**WHAT IS BEING ASKED:** This exercise calls for the data below to be retyped exactly, minus any images.

Segment Start: DATA

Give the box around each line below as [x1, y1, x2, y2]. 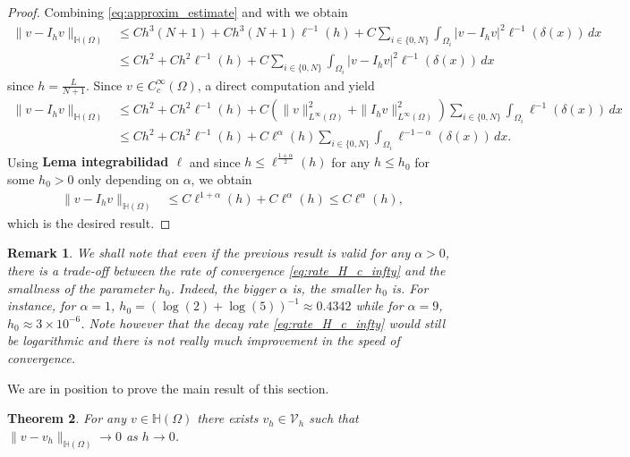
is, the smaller [292, 278, 371, 297]
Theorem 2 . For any [7, 409, 126, 427]
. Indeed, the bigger [170, 278, 276, 297]
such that [309, 409, 359, 427]
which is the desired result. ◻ [7, 213, 171, 232]
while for [355, 296, 404, 315]
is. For [391, 278, 429, 297]
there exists [197, 409, 259, 427]

Segment End: DATA

**RESULT OF THIS TASK:**
Give the box around each line below as [x1, y1, x2, y2]. 
is, the smaller [292, 278, 371, 297]
Theorem 2 . For any [7, 409, 126, 427]
. Indeed, the bigger [170, 278, 276, 297]
such that [309, 409, 359, 427]
which is the desired result. ◻ [7, 213, 171, 232]
while for [355, 296, 404, 315]
is. For [391, 278, 429, 297]
there exists [197, 409, 259, 427]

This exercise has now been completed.